##### Recorded data

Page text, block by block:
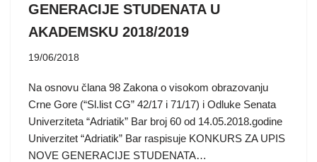
GENERACIJE STUDENATA U
AKADEMSKU 2018/2019
19/06/2018
Na osnovu člana 98 Zakona o visokom obrazovanju
Crne Gore (“Sl.list CG” 42/17 i 71/17) i Odluke Senata
Univerziteta “Adriatik” Bar broj 60 od 14.05.2018.godine
Univerzitet “Adriatik” Bar raspisuje KONKURS ZA UPIS
NOVE GENERACIJE STUDENATA…
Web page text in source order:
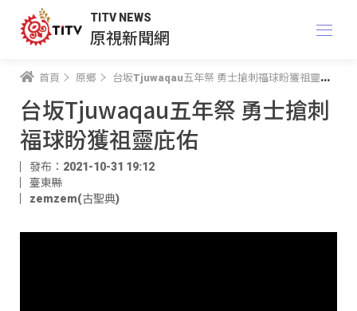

##########

● Activity
The lines from the one containing "AKADEMSKU 2018/2019" through the end of the data above are to be copied exactly, both ends included, and pictures are to be omitted.

● Written answer
AKADEMSKU 2018/2019
19/06/2018
Na osnovu člana 98 Zakona o visokom obrazovanju
Crne Gore (“Sl.list CG” 42/17 i 71/17) i Odluke Senata
Univerziteta “Adriatik” Bar broj 60 od 14.05.2018.godine
Univerzitet “Adriatik” Bar raspisuje KONKURS ZA UPIS
NOVE GENERACIJE STUDENATA…
Web page text in source order:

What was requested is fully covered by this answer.